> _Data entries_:
------------------------------------------------

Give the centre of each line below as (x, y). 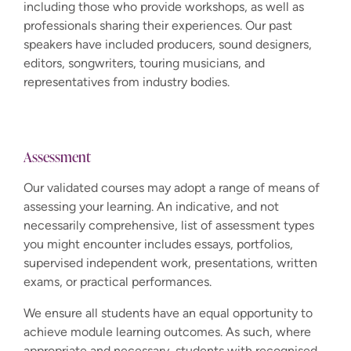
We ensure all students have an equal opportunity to (168, 313)
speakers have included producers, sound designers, (168, 45)
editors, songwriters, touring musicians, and (144, 63)
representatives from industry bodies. (127, 82)
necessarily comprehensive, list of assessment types (169, 226)
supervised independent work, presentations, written (170, 263)
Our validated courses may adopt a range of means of (172, 188)
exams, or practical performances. (118, 282)
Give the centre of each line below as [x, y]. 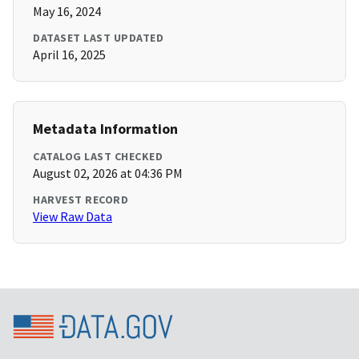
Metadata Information [105, 129]
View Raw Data [73, 217]
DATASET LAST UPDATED [98, 38]
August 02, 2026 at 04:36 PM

------------------------------------------------

> _Work to complete_: Take every line from the data that includes the word "have".

> _Output of the exercise_:
We ensure all students have an equal opportunity to (168, 313)
speakers have included producers, sound designers, (168, 45)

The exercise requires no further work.